Honestly, these two images don't between themselves cover the whole matrix space of possibilities; there are situations where neither of them is optimal. There would be value to having an image with only busybox that statically links against musl libc (if everything you're going to add is in a non-C language), or an image with busybox that dynamically links against glibc (if you're going to add more binaries that need libc and aren't compatible with musl).

Charles Duffy
  • 280,126
  • 43
  • 390
  • 441
  • Thanks for the detailed answer. I guess the MIT license is maybe a key factor. – Qiulang May 18 '21 at 14:31
  • _shrug_. The LGPL (unlike the regular GPL) is friendly to dynamic linking, which is why glibc is widely used even for commercial software; most folks don't need to statically link their commercial tools. – Charles Duffy May 18 '21 at 14:32
  • https://wiki.musl-libc.org/ said "Some of musl’s major advantages over glibc and uClibc/uClibc-ng are its size, correctness, static linking support, and clean code" – Qiulang May 18 '21 at 14:35
  • 1
    Yes, all that is true.
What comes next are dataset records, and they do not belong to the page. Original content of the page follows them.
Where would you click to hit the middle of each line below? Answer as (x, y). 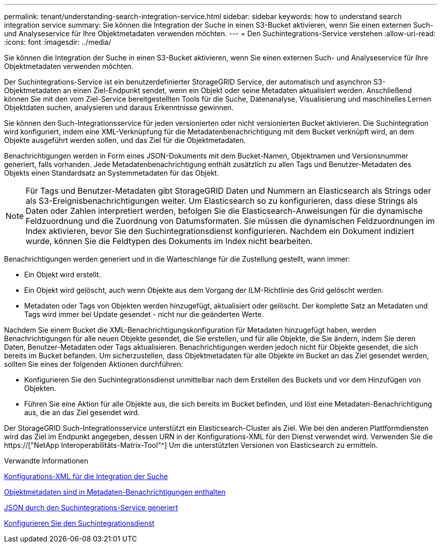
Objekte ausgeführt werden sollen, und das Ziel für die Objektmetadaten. (125, 140)
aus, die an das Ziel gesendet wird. (82, 412)
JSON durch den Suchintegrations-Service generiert (91, 507)
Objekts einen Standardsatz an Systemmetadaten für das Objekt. (112, 173)
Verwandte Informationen (46, 461)
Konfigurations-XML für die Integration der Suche (86, 476)
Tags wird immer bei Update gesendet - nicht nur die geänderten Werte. (144, 314)
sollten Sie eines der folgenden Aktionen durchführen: (94, 364)
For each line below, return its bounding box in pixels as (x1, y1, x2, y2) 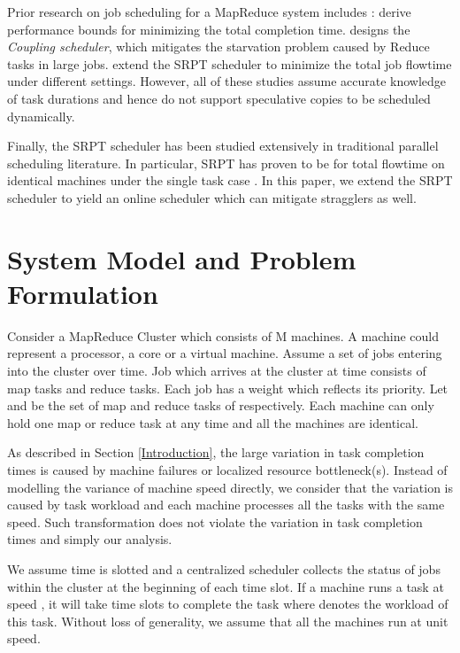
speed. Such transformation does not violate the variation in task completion (7, 512, 423, 531)
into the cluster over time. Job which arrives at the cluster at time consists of (7, 361, 426, 380)
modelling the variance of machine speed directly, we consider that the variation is (7, 478, 453, 496)
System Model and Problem (7, 240, 356, 276)
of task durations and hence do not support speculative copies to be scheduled (7, 89, 431, 107)
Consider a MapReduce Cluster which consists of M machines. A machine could (7, 326, 439, 345)
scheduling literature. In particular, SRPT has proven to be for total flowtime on (7, 153, 445, 172)
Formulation (7, 275, 158, 311)
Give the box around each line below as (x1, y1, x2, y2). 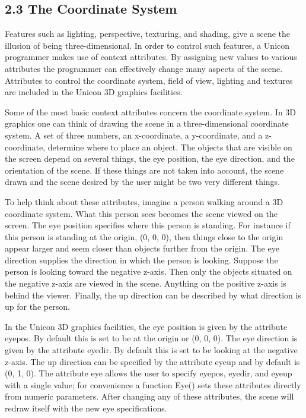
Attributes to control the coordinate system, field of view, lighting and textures (5, 74, 293, 86)
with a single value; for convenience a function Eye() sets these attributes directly (5, 378, 301, 391)
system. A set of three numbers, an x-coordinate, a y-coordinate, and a (5, 128, 263, 141)
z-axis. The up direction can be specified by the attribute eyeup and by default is (5, 355, 300, 367)
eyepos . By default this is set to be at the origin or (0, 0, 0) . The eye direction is (5, 332, 298, 344)
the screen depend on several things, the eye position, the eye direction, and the (5, 152, 295, 165)
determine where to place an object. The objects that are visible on (47, 140, 292, 153)
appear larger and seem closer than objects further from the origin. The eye (5, 242, 279, 254)

That said, glibc being "the standard" means there are some pretty powerful network effects in its favor; needing to port software to build against musl is work, whereas basically everything works with glibc out-of-the-box. – Charles Duffy May 18 '21 at 14:36
  • Hi I hit this question again and provided an answer but still with many questions in it. Can you take a look ? – Qiulang Jul 21 '22 at 03:36
3

When I first asked the question I was not sure about the use case of busybox docker image and my link about busybox dockerfile was not entirely correct. This was the correct dockerfile link and it explains many things. So busybox provides 3 different versions, build on glibc, musl, uclibc

busybox dockerfile

A more appropriate question is what is the difference between alpine image and busybox image build based on musl? I still don't know the answer, except that the alpine image is more actively maintained.

"Use Cases and Tips for Using the BusyBox Docker Official Image" was published Jul 14, 2022 (so quite new) and it said "Maintaining the BusyBox image has also been an ongoing priority at Docker."

I still hope to see someone may provide an answer about the use case of BusyBox image build on glibc or uclibc

--- update ---

As here discuss package manager for docker container running image busybox:uclibc "Anything based on Busybox doesn't have a package manager. It's a single binary with a bunch of symlinks into it, and the way to add software to it is to write C code and recompile." and here Package manager for Busybox also explained, busybox does NOT have a package manager that is probably the reason why most people use alpine.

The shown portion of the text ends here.